Audit Report: memorylane — 🔴 F (0/100)
Audited by TAR Engine · 2026-06-24 · Report format v0.2
Reading note: this edition uses gpt-4o-mini as the victim model and the same model as the adversarial-fuzz judge. Findings reflect missing defenses in the SKILL.md itself — not a verdict on any specific victim model. The remediation belongs in SKILL.md, not in the model.

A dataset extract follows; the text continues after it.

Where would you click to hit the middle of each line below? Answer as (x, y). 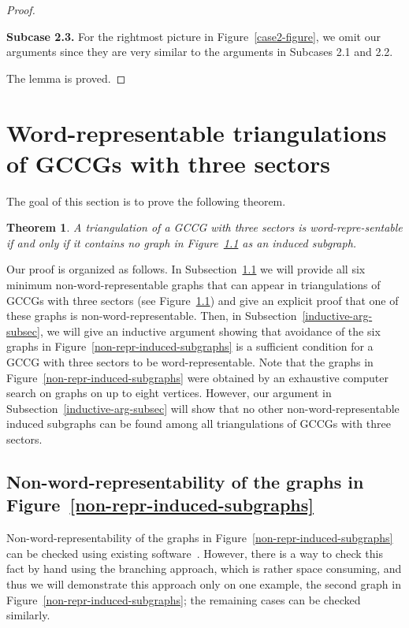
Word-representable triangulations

Verdict: Critical risk — 1 critical finding block this skill from production use until remediated.
What this skill does
Auditor's read (LLM-generated): The MemoryLane skill enables persistent memory management for the Claude AI, allowing it to remember project context, insights, and patterns across sessions while significantly reducing API token costs through context compression. It provides commands for recalling memories, viewing insights, and tracking cost savings, as well as tools for curation and management of memory quality. The skill automatically learns from project changes and integrates with the workspace to enhance memory accuracy and relevance.

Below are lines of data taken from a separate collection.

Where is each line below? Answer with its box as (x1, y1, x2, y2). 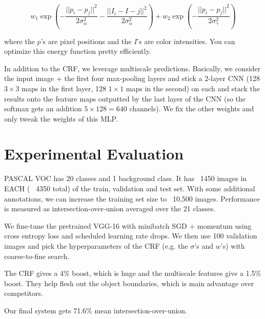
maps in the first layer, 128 (22, 83, 106, 93)
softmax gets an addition (4, 103, 82, 114)
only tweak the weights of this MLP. (4, 113, 118, 124)
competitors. (4, 288, 43, 298)
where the (4, 35, 35, 46)
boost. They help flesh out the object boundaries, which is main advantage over (4, 277, 254, 288)
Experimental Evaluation (4, 143, 184, 164)
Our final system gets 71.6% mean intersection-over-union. (4, 305, 188, 315)
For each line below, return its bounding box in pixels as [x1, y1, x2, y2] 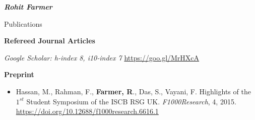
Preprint [4, 69, 34, 80]
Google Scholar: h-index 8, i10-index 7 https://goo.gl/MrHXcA [4, 52, 200, 63]
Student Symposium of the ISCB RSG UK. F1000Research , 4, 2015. [26, 96, 236, 106]
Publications [4, 18, 42, 29]
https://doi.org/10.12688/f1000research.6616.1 [16, 106, 159, 116]
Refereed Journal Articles [4, 35, 95, 46]
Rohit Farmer [4, 2, 52, 12]
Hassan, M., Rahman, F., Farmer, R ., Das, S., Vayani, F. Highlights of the [16, 86, 251, 96]

Author description: Zero-config persistent memory for Claude with automatic cost savings. Use when you need to remember project context, reduce API token costs, track learned patterns, manage memories across sessions, or curate/clean up memories. Automatically compresses context 6x and saves 84% on API costs. Keywords: memory, remember, recall, context, cost savings, reduce tokens, learn, patterns, insights, curate, clean up memories, review memories.

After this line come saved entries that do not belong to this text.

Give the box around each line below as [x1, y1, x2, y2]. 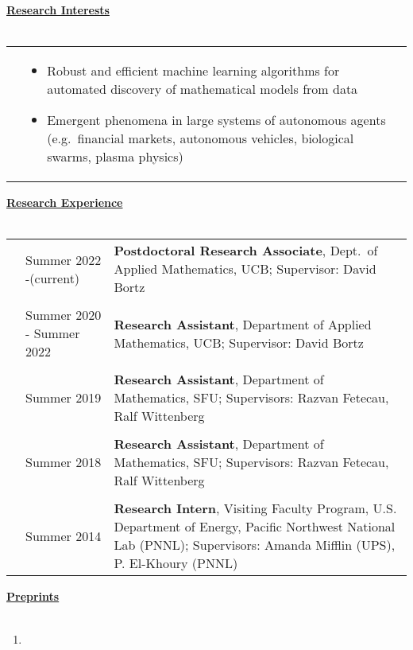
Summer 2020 [25, 306, 102, 325]
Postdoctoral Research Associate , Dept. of [114, 241, 378, 260]
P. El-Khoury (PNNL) [114, 554, 238, 573]
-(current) [25, 268, 80, 287]
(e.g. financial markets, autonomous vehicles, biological [47, 129, 354, 148]
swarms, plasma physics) [47, 147, 183, 166]
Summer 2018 [25, 453, 102, 472]
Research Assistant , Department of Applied [114, 314, 372, 333]

Observed: memorylane is 15 top-level sections (What This Skill Does, When to Use This Skill, Core Commands, Individual Memory Management, Batch Curation Commands, …); ~379 lines of instructions, concise body.
Frontmatter facts:
- Declared
allowed-tools:Bash, Read, Write, Glob, Grep - Body size: 379 lines / 10779 chars
Score breakdown by category
Each category gets its own sub-score. A category with no rule hits gets 100; a category with a single critical finding drops to 80.
| Category | Rules evaluated | Findings | Max severity | Sub-score |
|---|---|---|---|---|
| Prompt injection / scope override | 5 | 4 | 🟠 high | 70/100 |
| Shell safety | 4 | 2 | 🔴 critical | 70/100 |
| Sensitive file access | 1 | 1 | 🟡 warning | 95/100 |
| Data exfiltration | 3 | 0 | ⚪ none | 100/100 |
| Credential exposure | 1 | 1 | 🟠 high | 90/100 |
| Malicious payload signatures | 3 | 2 | 🟠 high | 80/100 |
| Supply chain (deps + CVE) | 0 | 1 | 🟡 warning | 95/100 |
| quality | 2 | 1 | 🔵 info | 99/100 |
Historical baseline (same-skill comparison)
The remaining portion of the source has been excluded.